Records from a data source
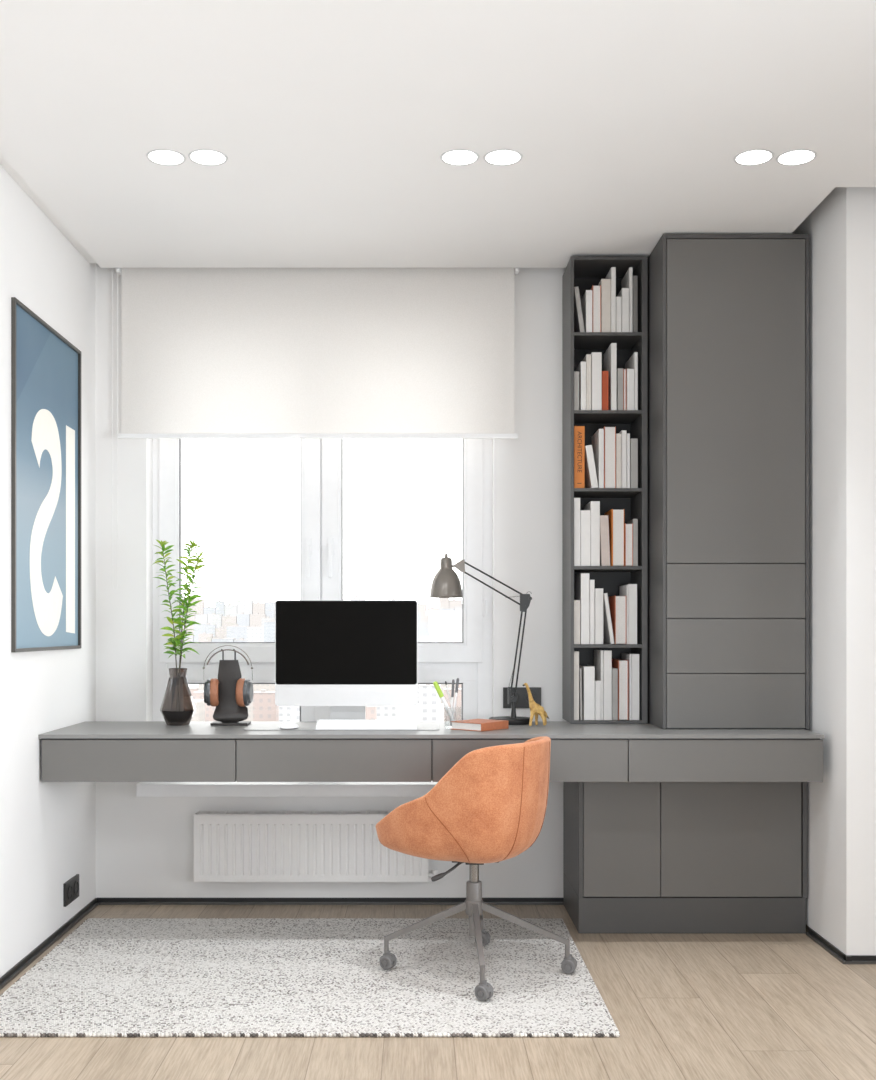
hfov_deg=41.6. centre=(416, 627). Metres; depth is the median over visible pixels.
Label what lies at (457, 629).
building
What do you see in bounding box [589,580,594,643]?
book
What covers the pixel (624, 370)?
book
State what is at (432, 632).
building
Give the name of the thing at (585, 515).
book
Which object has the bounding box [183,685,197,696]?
building
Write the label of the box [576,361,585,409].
book
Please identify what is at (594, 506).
book
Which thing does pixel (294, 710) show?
building
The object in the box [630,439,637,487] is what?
book
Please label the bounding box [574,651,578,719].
book
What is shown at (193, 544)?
leafy branch
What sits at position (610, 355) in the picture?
book
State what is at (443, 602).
building
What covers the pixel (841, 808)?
wall
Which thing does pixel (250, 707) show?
building
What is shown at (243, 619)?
building
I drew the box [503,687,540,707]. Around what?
wall socket
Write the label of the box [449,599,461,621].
building
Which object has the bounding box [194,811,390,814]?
grille
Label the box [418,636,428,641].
building
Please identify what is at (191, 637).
building
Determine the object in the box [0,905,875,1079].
floor
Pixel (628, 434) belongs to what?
book
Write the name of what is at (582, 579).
book
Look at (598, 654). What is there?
book
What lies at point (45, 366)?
framed poster
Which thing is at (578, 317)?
book
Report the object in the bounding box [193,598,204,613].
building
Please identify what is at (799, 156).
recessed light
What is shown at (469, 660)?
window
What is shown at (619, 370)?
book
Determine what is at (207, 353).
roller blind
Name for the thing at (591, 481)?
book
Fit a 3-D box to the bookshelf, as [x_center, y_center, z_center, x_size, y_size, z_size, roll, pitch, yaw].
[0.739,-0.530,4.559,0.296,1.797,0.251,0,0,0]
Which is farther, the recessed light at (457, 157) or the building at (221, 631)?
the building at (221, 631)
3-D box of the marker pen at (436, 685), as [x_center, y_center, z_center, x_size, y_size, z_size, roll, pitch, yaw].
[0.103,0.278,4.231,0.089,0.168,0.017,0,0,-4]
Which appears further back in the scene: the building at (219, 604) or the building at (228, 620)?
the building at (219, 604)
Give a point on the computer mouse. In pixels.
(287, 725)
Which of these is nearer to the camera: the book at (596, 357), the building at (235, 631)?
the book at (596, 357)
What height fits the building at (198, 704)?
27.521 m
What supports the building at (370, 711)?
on the ground
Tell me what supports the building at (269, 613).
on the ground
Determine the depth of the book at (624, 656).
4.45 m
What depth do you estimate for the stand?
4.38 m
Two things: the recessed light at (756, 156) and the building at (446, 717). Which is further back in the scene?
the building at (446, 717)
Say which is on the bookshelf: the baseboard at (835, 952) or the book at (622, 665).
the book at (622, 665)
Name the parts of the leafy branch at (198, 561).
branch stem
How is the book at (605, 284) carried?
on the bookshelf
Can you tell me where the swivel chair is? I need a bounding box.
[375,736,576,1000]
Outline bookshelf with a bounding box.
[562,257,647,723]
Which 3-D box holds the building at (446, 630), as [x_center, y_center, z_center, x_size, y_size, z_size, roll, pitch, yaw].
[48.198,22.793,1908.398,24.145,66.665,17.397,0,0,0]
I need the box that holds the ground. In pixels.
[183,684,442,720]
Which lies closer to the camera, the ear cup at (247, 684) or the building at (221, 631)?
the ear cup at (247, 684)
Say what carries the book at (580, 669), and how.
on the bookshelf
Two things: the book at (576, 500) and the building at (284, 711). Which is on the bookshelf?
the book at (576, 500)
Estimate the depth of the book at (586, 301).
4.45 m
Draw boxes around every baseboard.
[0,898,97,989]
[97,898,562,904]
[806,928,851,963]
[843,954,875,963]
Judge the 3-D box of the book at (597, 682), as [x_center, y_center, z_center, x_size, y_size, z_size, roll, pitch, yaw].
[0.699,0.280,4.520,0.021,0.152,0.146,0,0,0]
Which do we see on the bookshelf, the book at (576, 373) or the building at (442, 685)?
the book at (576, 373)
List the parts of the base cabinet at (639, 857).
cabinet door, cabinet door
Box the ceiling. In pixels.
[0,0,875,267]
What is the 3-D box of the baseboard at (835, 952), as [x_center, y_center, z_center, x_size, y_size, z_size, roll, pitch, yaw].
[1.440,1.112,4.043,0.028,0.026,0.373,0,0,0]
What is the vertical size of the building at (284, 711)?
19.133 m
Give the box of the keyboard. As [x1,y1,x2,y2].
[316,720,416,728]
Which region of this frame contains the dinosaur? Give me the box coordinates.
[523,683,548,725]
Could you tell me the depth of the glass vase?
4.35 m
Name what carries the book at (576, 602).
on the bookshelf
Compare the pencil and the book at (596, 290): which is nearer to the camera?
the pencil
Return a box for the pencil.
[445,681,455,719]
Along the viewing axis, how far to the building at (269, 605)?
4300.19 m
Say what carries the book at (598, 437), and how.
on the bookshelf
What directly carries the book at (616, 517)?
on the bookshelf
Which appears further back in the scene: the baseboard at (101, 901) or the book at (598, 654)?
the baseboard at (101, 901)
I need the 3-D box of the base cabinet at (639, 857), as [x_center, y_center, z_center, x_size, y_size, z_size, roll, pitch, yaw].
[1.014,0.828,4.460,0.839,0.592,0.451,0,0,0]
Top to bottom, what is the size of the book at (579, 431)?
0.240 m
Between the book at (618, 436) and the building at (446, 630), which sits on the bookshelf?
the book at (618, 436)
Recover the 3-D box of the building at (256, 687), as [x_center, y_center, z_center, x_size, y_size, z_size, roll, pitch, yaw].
[-115.872,46.647,867.354,23.395,18.956,15.308,0,0,0]
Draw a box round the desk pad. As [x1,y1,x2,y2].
[243,722,439,729]
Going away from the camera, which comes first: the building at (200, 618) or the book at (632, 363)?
the book at (632, 363)
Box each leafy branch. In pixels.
[152,539,188,710]
[164,550,207,710]
[167,538,202,710]
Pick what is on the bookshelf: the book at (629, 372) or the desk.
the book at (629, 372)
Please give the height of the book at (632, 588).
0.232 m
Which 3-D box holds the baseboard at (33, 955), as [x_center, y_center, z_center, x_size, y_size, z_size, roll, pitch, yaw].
[-1.308,1.112,1.246,0.028,0.026,6.893,0,0,0]
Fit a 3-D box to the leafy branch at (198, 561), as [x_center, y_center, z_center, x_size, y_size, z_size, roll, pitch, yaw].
[-0.880,0.013,4.381,0.163,0.614,0.148,0,0,-43]
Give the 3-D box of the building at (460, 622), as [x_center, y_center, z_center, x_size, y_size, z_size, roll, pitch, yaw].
[100.593,19.416,2512.636,38.598,73.418,25.871,0,0,0]
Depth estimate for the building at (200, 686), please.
860.09 m
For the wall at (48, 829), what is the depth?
3.97 m
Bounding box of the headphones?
[203,645,252,706]
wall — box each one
[0,164,95,976]
[96,263,565,897]
[792,187,875,954]
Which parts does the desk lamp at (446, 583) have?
lamp shade, arm, lamp post, arm
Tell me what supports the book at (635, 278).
on the bookshelf
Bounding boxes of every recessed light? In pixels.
[146,149,185,165]
[188,149,227,165]
[440,149,478,165]
[483,149,522,165]
[734,149,773,165]
[776,149,816,165]
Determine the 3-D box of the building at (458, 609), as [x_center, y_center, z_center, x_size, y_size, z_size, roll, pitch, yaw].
[130.506,-5.134,3313.443,45.020,122.519,27.486,0,0,0]
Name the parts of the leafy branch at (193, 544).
branch stem
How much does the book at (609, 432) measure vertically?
0.238 m
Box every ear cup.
[204,679,210,705]
[243,679,252,705]
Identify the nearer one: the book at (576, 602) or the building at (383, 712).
the book at (576, 602)
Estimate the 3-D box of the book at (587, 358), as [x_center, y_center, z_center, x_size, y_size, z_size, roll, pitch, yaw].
[0.663,-0.948,4.548,0.019,0.218,0.194,0,0,0]
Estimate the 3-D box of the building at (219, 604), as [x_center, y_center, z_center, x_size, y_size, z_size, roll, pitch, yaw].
[-735.068,-23.744,4309.962,32.308,159.739,20.523,0,0,0]
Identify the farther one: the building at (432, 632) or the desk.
the building at (432, 632)
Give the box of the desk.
[38,721,823,781]
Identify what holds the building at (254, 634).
on the ground
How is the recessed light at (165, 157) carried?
in the ceiling
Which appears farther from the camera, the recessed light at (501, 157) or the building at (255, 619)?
the building at (255, 619)
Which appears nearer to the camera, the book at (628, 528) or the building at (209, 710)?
the book at (628, 528)
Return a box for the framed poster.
[11,297,80,651]
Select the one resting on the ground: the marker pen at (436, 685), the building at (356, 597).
the building at (356, 597)
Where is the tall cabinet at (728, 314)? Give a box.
[648,234,808,728]
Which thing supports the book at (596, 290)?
on the bookshelf
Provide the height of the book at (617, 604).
0.187 m
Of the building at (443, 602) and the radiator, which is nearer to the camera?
the radiator
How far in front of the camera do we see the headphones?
4.35 m
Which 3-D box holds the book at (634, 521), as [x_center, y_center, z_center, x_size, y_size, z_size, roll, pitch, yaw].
[0.843,-0.330,4.513,0.018,0.182,0.132,0,0,0]
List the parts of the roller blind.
bead chain, rail
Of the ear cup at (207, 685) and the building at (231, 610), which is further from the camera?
the building at (231, 610)
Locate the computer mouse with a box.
[279,722,298,728]
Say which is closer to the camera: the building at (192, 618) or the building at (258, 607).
the building at (192, 618)
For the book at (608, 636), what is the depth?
4.46 m
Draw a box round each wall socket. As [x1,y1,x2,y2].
[63,874,78,906]
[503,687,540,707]
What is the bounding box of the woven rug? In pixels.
[0,918,619,1036]
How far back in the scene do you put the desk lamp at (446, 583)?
4.44 m
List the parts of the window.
sash, sill, handle, handle, sash
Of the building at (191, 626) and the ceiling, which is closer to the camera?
the ceiling
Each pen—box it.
[433,681,455,720]
[450,679,454,725]
[452,678,458,720]
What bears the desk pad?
on the desk
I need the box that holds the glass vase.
[160,668,195,725]
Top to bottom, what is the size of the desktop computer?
0.469 m
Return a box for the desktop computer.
[275,600,417,719]
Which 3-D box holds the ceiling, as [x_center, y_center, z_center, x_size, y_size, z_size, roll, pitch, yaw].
[0.895,-1.460,1.204,4.410,0.040,6.808,0,0,0]
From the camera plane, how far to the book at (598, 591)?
4.45 m
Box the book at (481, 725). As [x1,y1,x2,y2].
[451,719,507,731]
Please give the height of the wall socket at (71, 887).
0.086 m
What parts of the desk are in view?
drawer, drawer, drawer, drawer
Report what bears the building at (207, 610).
on the ground
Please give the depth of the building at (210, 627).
2499.72 m
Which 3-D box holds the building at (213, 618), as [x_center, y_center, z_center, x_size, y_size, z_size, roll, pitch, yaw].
[-579.397,6.556,3313.156,40.247,99.137,26.911,0,0,0]
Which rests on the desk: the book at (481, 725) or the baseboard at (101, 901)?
the book at (481, 725)
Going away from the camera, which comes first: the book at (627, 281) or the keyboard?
the keyboard
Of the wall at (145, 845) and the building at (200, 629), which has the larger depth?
the building at (200, 629)
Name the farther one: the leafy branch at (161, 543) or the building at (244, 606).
the building at (244, 606)
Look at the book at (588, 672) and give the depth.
4.45 m
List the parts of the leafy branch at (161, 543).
branch stem
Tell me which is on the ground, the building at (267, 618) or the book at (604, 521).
the building at (267, 618)
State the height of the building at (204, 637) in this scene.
50.403 m
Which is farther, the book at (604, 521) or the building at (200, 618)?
the building at (200, 618)
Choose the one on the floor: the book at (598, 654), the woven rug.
the woven rug
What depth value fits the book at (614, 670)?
4.45 m
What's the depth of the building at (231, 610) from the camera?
4300.19 m
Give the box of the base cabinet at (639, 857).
[563,782,806,932]
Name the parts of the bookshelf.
panel, shelf, shelf, shelf, shelf, shelf
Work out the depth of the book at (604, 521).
4.45 m
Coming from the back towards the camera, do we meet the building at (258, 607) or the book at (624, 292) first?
the building at (258, 607)
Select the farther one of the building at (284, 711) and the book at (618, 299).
the building at (284, 711)
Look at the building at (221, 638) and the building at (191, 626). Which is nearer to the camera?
the building at (221, 638)
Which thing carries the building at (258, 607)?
on the ground
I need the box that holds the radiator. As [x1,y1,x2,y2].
[194,811,437,881]
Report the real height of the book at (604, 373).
0.154 m
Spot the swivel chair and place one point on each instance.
(490, 806)
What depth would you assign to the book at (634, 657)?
4.45 m
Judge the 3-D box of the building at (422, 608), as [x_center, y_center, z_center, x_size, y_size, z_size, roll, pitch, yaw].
[12.476,-19.447,4319.874,48.172,151.144,40.348,0,0,0]
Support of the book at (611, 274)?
on the bookshelf
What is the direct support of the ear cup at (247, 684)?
on the headphones
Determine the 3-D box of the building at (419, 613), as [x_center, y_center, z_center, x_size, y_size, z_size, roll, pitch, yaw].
[-8.088,8.649,2512.952,33.773,94.952,26.504,0,0,0]
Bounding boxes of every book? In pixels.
[451,719,507,731]
[574,286,584,331]
[574,371,578,409]
[574,426,584,487]
[574,498,579,565]
[574,600,579,643]
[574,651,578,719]
[575,573,588,643]
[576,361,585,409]
[579,665,594,719]
[579,668,581,719]
[580,510,590,565]
[581,290,591,331]
[582,354,590,409]
[584,501,599,565]
[585,445,597,487]
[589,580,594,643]
[590,285,600,331]
[591,352,601,409]
[592,429,603,487]
[594,649,602,719]
[595,588,602,643]
[595,679,600,719]
[598,279,610,331]
[600,515,609,565]
[602,371,607,409]
[603,343,616,409]
[603,426,615,487]
[603,593,614,643]
[603,650,611,719]
[604,509,623,565]
[605,267,615,331]
[608,596,625,643]
[612,659,627,719]
[612,667,617,719]
[616,297,621,331]
[616,434,620,487]
[617,288,628,331]
[617,368,622,409]
[618,430,626,487]
[619,584,636,643]
[619,585,627,643]
[621,267,632,331]
[621,653,630,719]
[623,369,625,409]
[624,523,632,565]
[625,352,637,409]
[626,369,633,409]
[626,653,638,719]
[627,433,629,487]
[627,519,637,565]
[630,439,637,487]
[633,276,637,331]
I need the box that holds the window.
[136,439,491,796]
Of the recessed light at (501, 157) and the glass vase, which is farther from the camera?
the glass vase
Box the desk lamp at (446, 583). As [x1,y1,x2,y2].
[429,545,531,724]
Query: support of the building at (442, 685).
on the ground
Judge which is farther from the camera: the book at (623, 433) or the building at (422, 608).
the building at (422, 608)
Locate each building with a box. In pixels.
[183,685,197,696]
[183,699,204,720]
[184,634,193,641]
[187,607,196,624]
[187,624,193,635]
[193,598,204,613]
[193,690,215,720]
[194,623,206,641]
[195,613,207,623]
[198,632,212,641]
[198,684,203,690]
[203,606,215,613]
[207,623,215,635]
[208,613,222,627]
[212,636,235,641]
[215,626,226,637]
[216,600,224,615]
[222,615,236,627]
[224,604,236,615]
[226,624,249,639]
[234,638,246,641]
[237,599,253,613]
[237,613,249,625]
[243,701,252,720]
[247,625,262,641]
[250,613,265,626]
[253,602,264,613]
[253,684,274,691]
[253,689,278,720]
[262,616,274,629]
[264,619,274,641]
[265,601,274,613]
[266,610,273,617]
[279,706,289,720]
[290,706,299,720]
[351,595,364,599]
[365,706,376,719]
[377,706,397,719]
[418,603,426,614]
[418,612,420,626]
[418,625,438,641]
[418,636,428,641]
[419,684,440,720]
[439,598,448,607]
[439,622,453,641]
[441,684,454,702]
[443,686,460,720]
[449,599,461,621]
[454,605,461,621]
[454,620,461,625]
[454,625,461,641]
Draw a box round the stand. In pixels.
[210,649,250,725]
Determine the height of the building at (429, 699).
31.228 m
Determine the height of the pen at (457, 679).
0.178 m
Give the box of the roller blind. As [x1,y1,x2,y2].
[112,268,518,589]
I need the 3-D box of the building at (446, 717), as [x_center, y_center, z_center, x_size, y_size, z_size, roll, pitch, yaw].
[19.428,42.298,565.539,12.754,27.654,11.678,0,0,0]
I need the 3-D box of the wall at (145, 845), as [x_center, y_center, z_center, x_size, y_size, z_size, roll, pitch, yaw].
[0.116,-0.235,4.860,3.252,2.720,0.320,0,0,0]
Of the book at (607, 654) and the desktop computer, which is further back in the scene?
the book at (607, 654)
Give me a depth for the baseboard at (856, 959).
3.87 m
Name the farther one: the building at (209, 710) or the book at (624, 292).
the building at (209, 710)
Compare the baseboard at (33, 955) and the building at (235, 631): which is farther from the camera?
the building at (235, 631)
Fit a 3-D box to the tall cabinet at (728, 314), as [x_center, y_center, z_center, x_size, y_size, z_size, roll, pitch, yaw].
[1.161,-0.533,4.441,0.533,1.802,0.489,0,0,0]
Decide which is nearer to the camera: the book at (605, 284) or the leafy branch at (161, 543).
the leafy branch at (161, 543)
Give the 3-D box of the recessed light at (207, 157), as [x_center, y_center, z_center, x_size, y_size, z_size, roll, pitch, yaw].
[-0.639,-1.438,3.526,0.120,0.004,0.120,0,0,0]
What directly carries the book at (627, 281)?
on the bookshelf
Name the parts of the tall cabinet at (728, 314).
drawer, drawer, drawer, cabinet door
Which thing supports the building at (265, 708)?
on the ground
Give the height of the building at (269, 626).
65.448 m
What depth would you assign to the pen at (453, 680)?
4.25 m
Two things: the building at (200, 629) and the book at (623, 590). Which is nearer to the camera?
the book at (623, 590)
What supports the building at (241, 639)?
on the ground

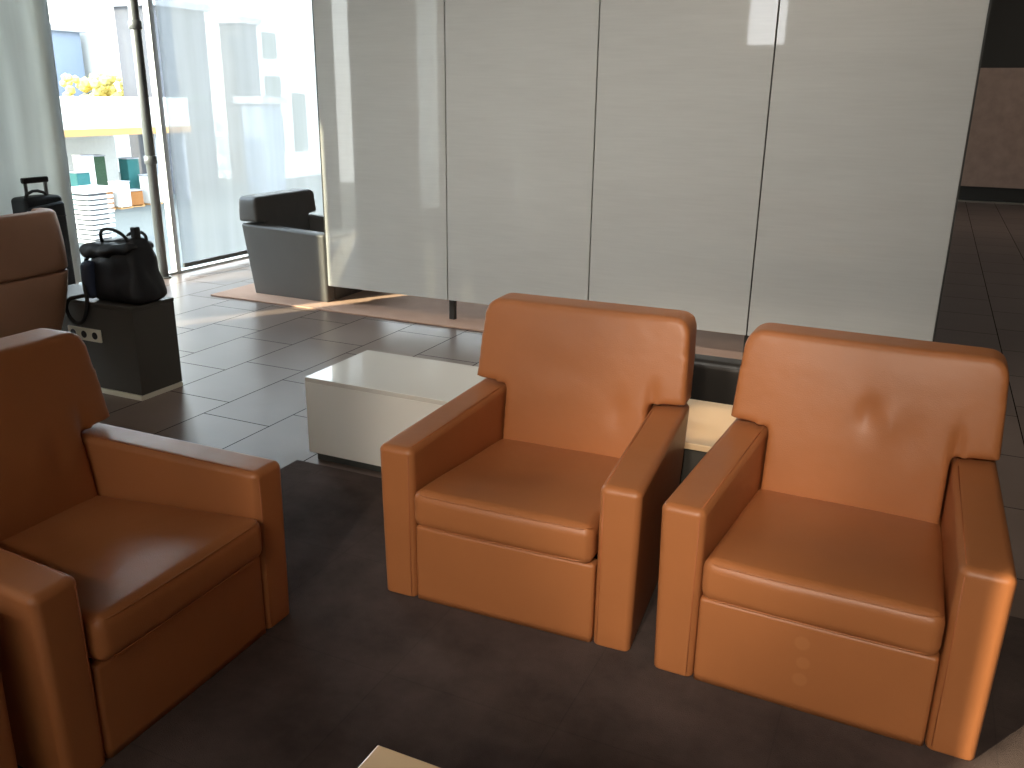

* _Task objective_: Please set down, exactly and with nothing added, the lines from the line with "Give me a depth" to the end of the entries above, omitting pictures.

* _Answer to this problem_:
Give me a depth for the baseboard at (856, 959).
3.87 m
Name the farther one: the building at (209, 710) or the book at (624, 292).
the building at (209, 710)
Compare the baseboard at (33, 955) and the building at (235, 631): which is farther from the camera?
the building at (235, 631)
Fit a 3-D box to the tall cabinet at (728, 314), as [x_center, y_center, z_center, x_size, y_size, z_size, roll, pitch, yaw].
[1.161,-0.533,4.441,0.533,1.802,0.489,0,0,0]
Decide which is nearer to the camera: the book at (605, 284) or the leafy branch at (161, 543).
the leafy branch at (161, 543)
Give the 3-D box of the recessed light at (207, 157), as [x_center, y_center, z_center, x_size, y_size, z_size, roll, pitch, yaw].
[-0.639,-1.438,3.526,0.120,0.004,0.120,0,0,0]
What directly carries the book at (627, 281)?
on the bookshelf
Name the parts of the tall cabinet at (728, 314).
drawer, drawer, drawer, cabinet door
Which thing supports the building at (265, 708)?
on the ground
Give the height of the building at (269, 626).
65.448 m
What depth would you assign to the pen at (453, 680)?
4.25 m
Two things: the building at (200, 629) and the book at (623, 590). Which is nearer to the camera?
the book at (623, 590)
What supports the building at (241, 639)?
on the ground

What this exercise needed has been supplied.